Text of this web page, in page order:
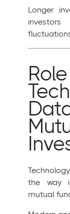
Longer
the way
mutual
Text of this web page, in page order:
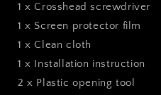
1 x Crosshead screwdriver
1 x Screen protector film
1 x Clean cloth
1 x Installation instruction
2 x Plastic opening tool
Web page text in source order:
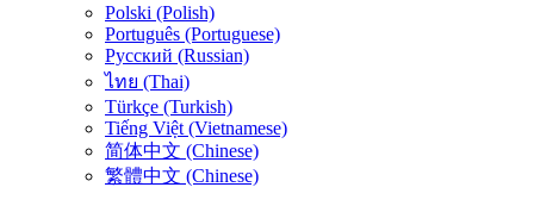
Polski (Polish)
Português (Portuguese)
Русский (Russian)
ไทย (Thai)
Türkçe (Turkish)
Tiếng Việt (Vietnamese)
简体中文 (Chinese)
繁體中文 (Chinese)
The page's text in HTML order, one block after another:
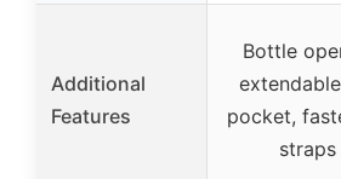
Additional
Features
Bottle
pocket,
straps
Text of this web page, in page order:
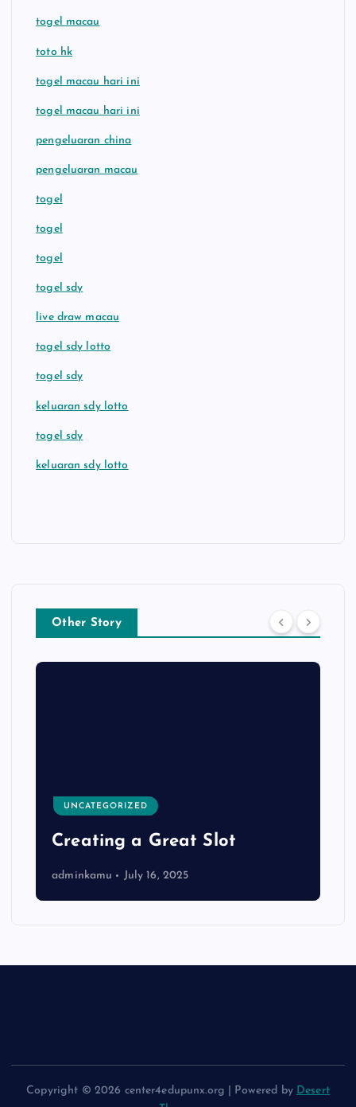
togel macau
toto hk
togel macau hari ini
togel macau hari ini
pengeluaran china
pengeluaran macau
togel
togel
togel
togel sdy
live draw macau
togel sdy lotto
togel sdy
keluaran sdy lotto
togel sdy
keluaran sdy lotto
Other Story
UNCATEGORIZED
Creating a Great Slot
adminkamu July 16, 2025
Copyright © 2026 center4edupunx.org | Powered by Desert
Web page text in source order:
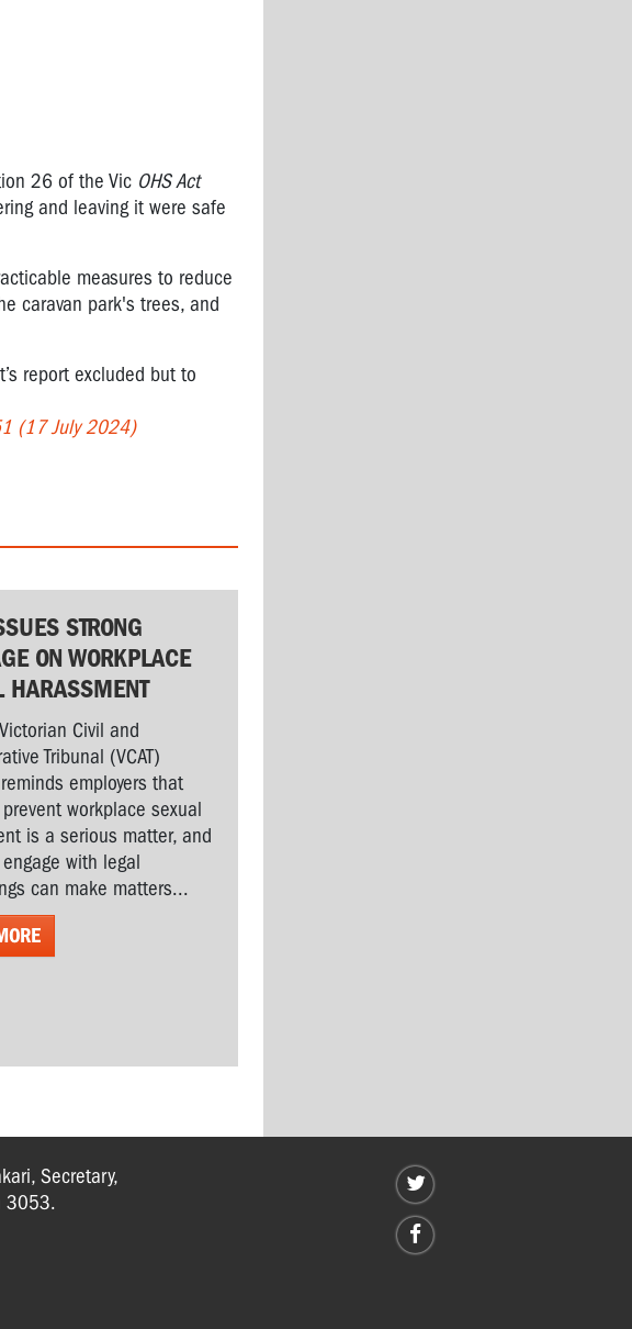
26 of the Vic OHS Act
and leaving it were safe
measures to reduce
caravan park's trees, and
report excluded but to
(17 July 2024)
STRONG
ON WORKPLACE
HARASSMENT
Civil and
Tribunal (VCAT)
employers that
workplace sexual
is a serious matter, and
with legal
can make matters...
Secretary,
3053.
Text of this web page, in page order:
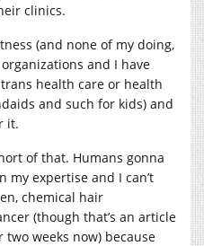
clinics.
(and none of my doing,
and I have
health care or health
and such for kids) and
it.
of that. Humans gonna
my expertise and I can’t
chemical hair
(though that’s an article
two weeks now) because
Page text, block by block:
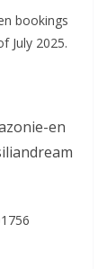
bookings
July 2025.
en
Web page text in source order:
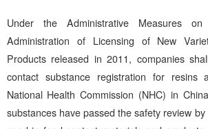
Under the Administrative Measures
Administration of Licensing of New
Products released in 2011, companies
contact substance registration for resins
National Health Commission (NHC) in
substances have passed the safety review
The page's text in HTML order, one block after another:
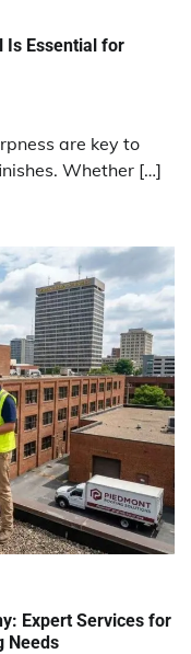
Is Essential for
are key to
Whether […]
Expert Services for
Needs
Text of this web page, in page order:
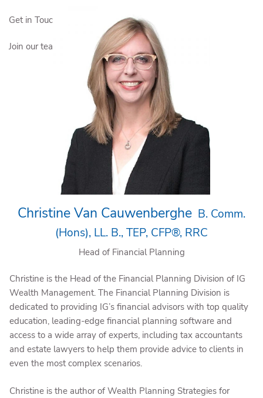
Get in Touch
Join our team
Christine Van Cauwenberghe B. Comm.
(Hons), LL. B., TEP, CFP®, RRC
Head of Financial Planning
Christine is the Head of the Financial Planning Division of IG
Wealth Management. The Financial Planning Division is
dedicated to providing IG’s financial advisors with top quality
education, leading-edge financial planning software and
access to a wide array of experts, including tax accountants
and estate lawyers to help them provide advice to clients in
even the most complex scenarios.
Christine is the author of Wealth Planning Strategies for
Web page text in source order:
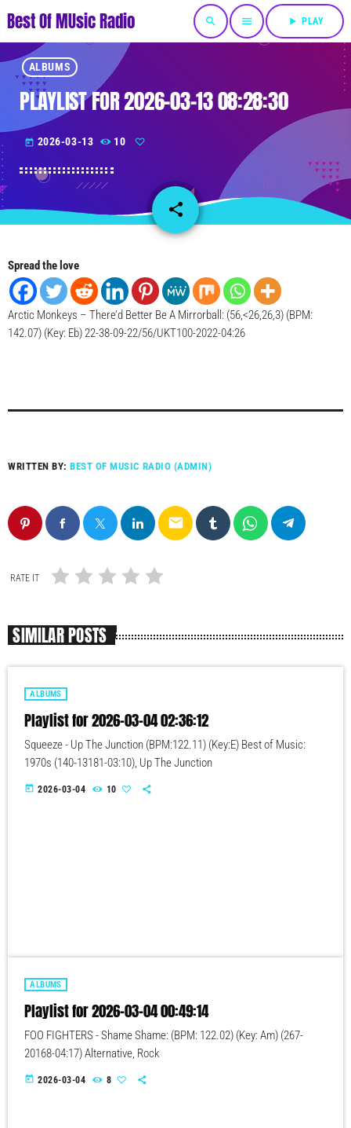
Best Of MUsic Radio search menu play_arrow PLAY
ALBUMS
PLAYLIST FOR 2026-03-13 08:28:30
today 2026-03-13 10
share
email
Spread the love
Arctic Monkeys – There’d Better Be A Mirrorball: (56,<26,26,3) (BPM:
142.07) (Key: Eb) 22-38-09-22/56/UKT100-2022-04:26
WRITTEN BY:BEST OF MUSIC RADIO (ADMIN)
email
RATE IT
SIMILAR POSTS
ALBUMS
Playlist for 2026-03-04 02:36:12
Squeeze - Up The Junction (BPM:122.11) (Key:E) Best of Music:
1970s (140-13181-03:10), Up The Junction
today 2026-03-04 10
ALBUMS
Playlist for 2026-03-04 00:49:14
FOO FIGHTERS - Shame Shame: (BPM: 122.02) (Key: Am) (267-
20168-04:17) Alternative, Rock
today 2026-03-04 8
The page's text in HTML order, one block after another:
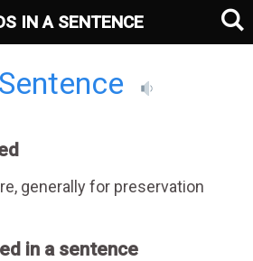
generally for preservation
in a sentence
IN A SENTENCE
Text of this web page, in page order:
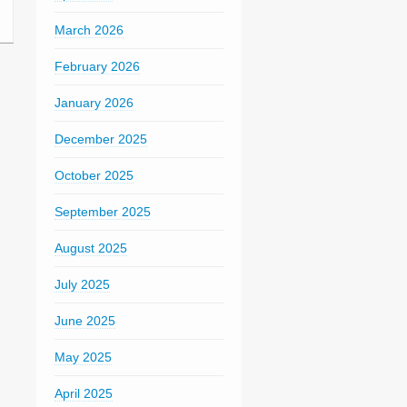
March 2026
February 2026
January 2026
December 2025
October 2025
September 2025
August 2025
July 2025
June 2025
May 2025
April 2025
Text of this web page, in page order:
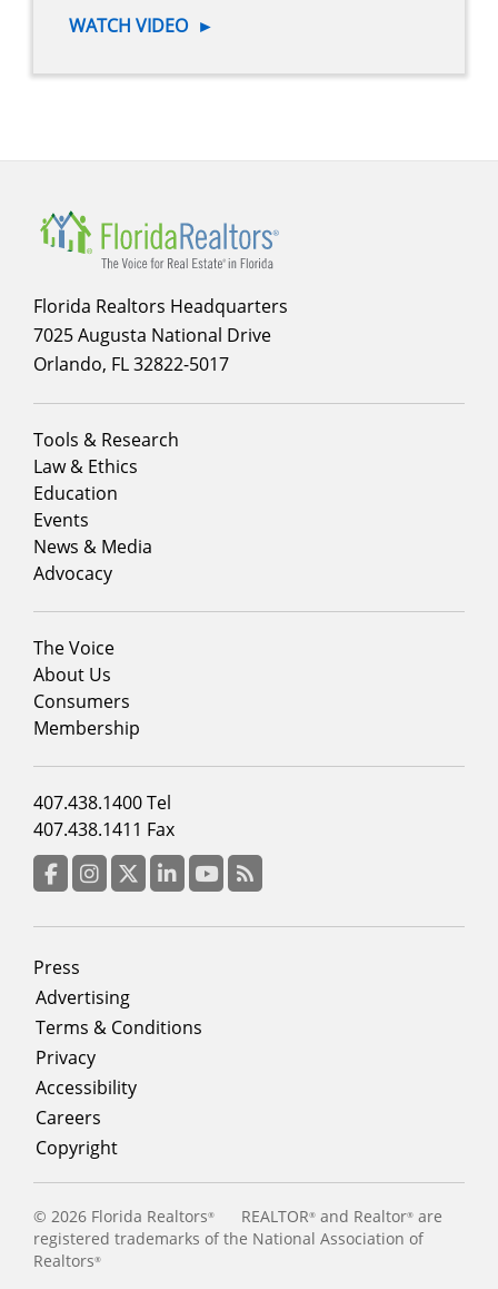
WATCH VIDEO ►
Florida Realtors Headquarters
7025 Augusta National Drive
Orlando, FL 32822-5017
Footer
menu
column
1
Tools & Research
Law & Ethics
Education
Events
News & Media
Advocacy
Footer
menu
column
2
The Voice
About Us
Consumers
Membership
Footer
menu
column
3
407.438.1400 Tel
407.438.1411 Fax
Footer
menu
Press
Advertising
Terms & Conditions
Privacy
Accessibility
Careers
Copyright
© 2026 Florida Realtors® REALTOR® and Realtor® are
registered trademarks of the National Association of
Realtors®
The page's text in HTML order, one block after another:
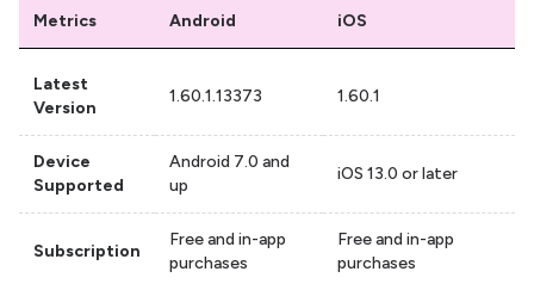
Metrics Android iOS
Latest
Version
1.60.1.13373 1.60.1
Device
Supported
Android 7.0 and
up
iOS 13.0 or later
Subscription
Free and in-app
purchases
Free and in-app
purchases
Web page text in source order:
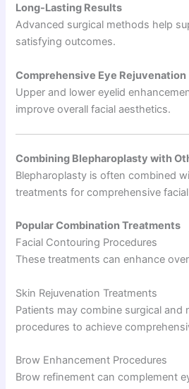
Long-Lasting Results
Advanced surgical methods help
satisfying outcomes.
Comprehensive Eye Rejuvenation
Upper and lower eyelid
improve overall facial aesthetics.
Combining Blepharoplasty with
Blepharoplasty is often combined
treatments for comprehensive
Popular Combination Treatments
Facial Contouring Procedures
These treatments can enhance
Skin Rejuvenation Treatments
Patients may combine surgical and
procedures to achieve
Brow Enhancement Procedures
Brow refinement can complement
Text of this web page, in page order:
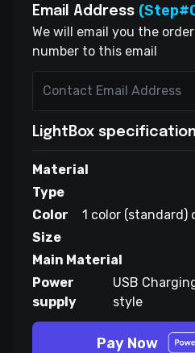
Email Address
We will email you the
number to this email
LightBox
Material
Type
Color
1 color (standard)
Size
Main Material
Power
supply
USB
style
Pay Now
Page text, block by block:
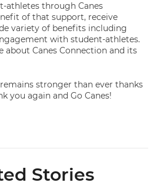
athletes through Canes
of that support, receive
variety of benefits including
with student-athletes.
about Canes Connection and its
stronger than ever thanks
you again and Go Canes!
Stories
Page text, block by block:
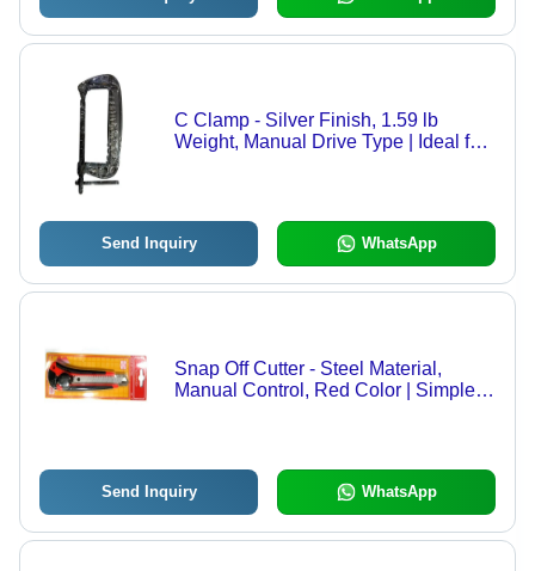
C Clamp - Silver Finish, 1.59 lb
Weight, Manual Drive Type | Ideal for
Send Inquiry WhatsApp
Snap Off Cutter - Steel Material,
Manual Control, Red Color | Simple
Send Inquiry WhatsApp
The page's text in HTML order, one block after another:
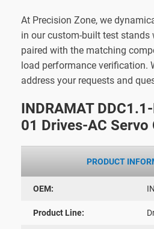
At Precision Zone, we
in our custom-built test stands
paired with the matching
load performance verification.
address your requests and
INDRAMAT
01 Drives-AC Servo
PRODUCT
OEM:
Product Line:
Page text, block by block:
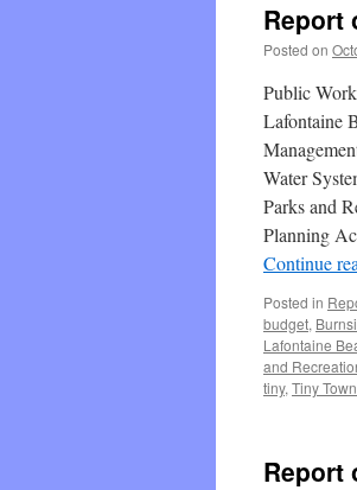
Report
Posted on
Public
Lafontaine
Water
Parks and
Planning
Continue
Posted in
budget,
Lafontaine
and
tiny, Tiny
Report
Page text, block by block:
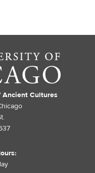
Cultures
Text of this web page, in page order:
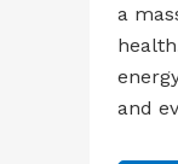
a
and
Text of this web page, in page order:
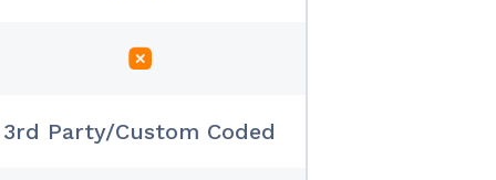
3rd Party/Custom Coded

════════

▸ **WHAT IS EXPECTED**:
Will you restate every entry word for word and omit the images?

▸ **COMPLETED TASK**:
Text of this web page, in page order:
Longer
the way
mutual
Text of this web page, in page order:
1 x Crosshead screwdriver
1 x Screen protector film
1 x Clean cloth
1 x Installation instruction
2 x Plastic opening tool
Web page text in source order:
Polski (Polish)
Português (Portuguese)
Русский (Russian)
ไทย (Thai)
Türkçe (Turkish)
Tiếng Việt (Vietnamese)
简体中文 (Chinese)
繁體中文 (Chinese)
The page's text in HTML order, one block after another:
Additional
Features
Bottle
pocket,
straps
Text of this web page, in page order:
togel macau
toto hk
togel macau hari ini
togel macau hari ini
pengeluaran china
pengeluaran macau
togel
togel
togel
togel sdy
live draw macau
togel sdy lotto
togel sdy
keluaran sdy lotto
togel sdy
keluaran sdy lotto
Other Story
UNCATEGORIZED
Creating a Great Slot
adminkamu July 16, 2025
Copyright © 2026 center4edupunx.org | Powered by Desert
Web page text in source order:
26 of the Vic OHS Act
and leaving it were safe
measures to reduce
caravan park's trees, and
report excluded but to
(17 July 2024)
STRONG
ON WORKPLACE
HARASSMENT
Civil and
Tribunal (VCAT)
employers that
workplace sexual
is a serious matter, and
with legal
can make matters...
Secretary,
3053.
Text of this web page, in page order:
clinics.
(and none of my doing,
and I have
health care or health
and such for kids) and
it.
of that. Humans gonna
my expertise and I can’t
chemical hair
(though that’s an article
two weeks now) because
Page text, block by block:
bookings
July 2025.
en
Web page text in source order:
Under the Administrative Measures
Administration of Licensing of New
Products released in 2011, companies
contact substance registration for resins
National Health Commission (NHC) in
substances have passed the safety review
The page's text in HTML order, one block after another:
Is Essential for
are key to
Whether […]
Expert Services for
Needs
Text of this web page, in page order:
Get in Touch
Join our team
Christine Van Cauwenberghe B. Comm.
(Hons), LL. B., TEP, CFP®, RRC
Head of Financial Planning
Christine is the Head of the Financial Planning Division of IG
Wealth Management. The Financial Planning Division is
dedicated to providing IG’s financial advisors with top quality
education, leading-edge financial planning software and
access to a wide array of experts, including tax accountants
and estate lawyers to help them provide advice to clients in
even the most complex scenarios.
Christine is the author of Wealth Planning Strategies for
Web page text in source order:
Best Of MUsic Radio search menu play_arrow PLAY
ALBUMS
PLAYLIST FOR 2026-03-13 08:28:30
today 2026-03-13 10
share
email
Spread the love
Arctic Monkeys – There’d Better Be A Mirrorball: (56,<26,26,3) (BPM:
142.07) (Key: Eb) 22-38-09-22/56/UKT100-2022-04:26
WRITTEN BY:BEST OF MUSIC RADIO (ADMIN)
email
RATE IT
SIMILAR POSTS
ALBUMS
Playlist for 2026-03-04 02:36:12
Squeeze - Up The Junction (BPM:122.11) (Key:E) Best of Music:
1970s (140-13181-03:10), Up The Junction
today 2026-03-04 10
ALBUMS
Playlist for 2026-03-04 00:49:14
FOO FIGHTERS - Shame Shame: (BPM: 122.02) (Key: Am) (267-
20168-04:17) Alternative, Rock
today 2026-03-04 8
The page's text in HTML order, one block after another:
generally for preservation
in a sentence
IN A SENTENCE
Text of this web page, in page order:
March 2026
February 2026
January 2026
December 2025
October 2025
September 2025
August 2025
July 2025
June 2025
May 2025
April 2025
Text of this web page, in page order:
WATCH VIDEO ►
Florida Realtors Headquarters
7025 Augusta National Drive
Orlando, FL 32822-5017
Footer
menu
column
1
Tools & Research
Law & Ethics
Education
Events
News & Media
Advocacy
Footer
menu
column
2
The Voice
About Us
Consumers
Membership
Footer
menu
column
3
407.438.1400 Tel
407.438.1411 Fax
Footer
menu
Press
Advertising
Terms & Conditions
Privacy
Accessibility
Careers
Copyright
© 2026 Florida Realtors® REALTOR® and Realtor® are
registered trademarks of the National Association of
Realtors®
The page's text in HTML order, one block after another:
Metrics Android iOS
Latest
Version
1.60.1.13373 1.60.1
Device
Supported
Android 7.0 and
up
iOS 13.0 or later
Subscription
Free and in-app
purchases
Free and in-app
purchases
Web page text in source order:
Long-Lasting Results
Advanced surgical methods help
satisfying outcomes.
Comprehensive Eye Rejuvenation
Upper and lower eyelid
improve overall facial aesthetics.
Combining Blepharoplasty with
Blepharoplasty is often combined
treatments for comprehensive
Popular Combination Treatments
Facial Contouring Procedures
These treatments can enhance
Skin Rejuvenation Treatments
Patients may combine surgical and
procedures to achieve
Brow Enhancement Procedures
Brow refinement can complement
Text of this web page, in page order:
Email Address
We will email you the
number to this email
LightBox
Material
Type
Color
1 color (standard)
Size
Main Material
Power
supply
USB
style
Pay Now
Page text, block by block:
athletes through Canes
of that support, receive
variety of benefits including
with student-athletes.
about Canes Connection and its
stronger than ever thanks
you again and Go Canes!
Stories
Page text, block by block:
C Clamp - Silver Finish, 1.59 lb
Weight, Manual Drive Type | Ideal for
Send Inquiry WhatsApp
Snap Off Cutter - Steel Material,
Manual Control, Red Color | Simple
Send Inquiry WhatsApp
The page's text in HTML order, one block after another:
At Precision Zone, we
in our custom-built test stands
paired with the matching
load performance verification.
address your requests and
INDRAMAT
01 Drives-AC Servo
PRODUCT
OEM:
Product Line:
Page text, block by block:
Report
Posted on
Public
Lafontaine
Water
Parks and
Planning
Continue
Posted in
budget,
Lafontaine
and
tiny, Tiny
Report
Page text, block by block:
Cultures
Text of this web page, in page order:
a
and
Text of this web page, in page order:
3rd Party/Custom Coded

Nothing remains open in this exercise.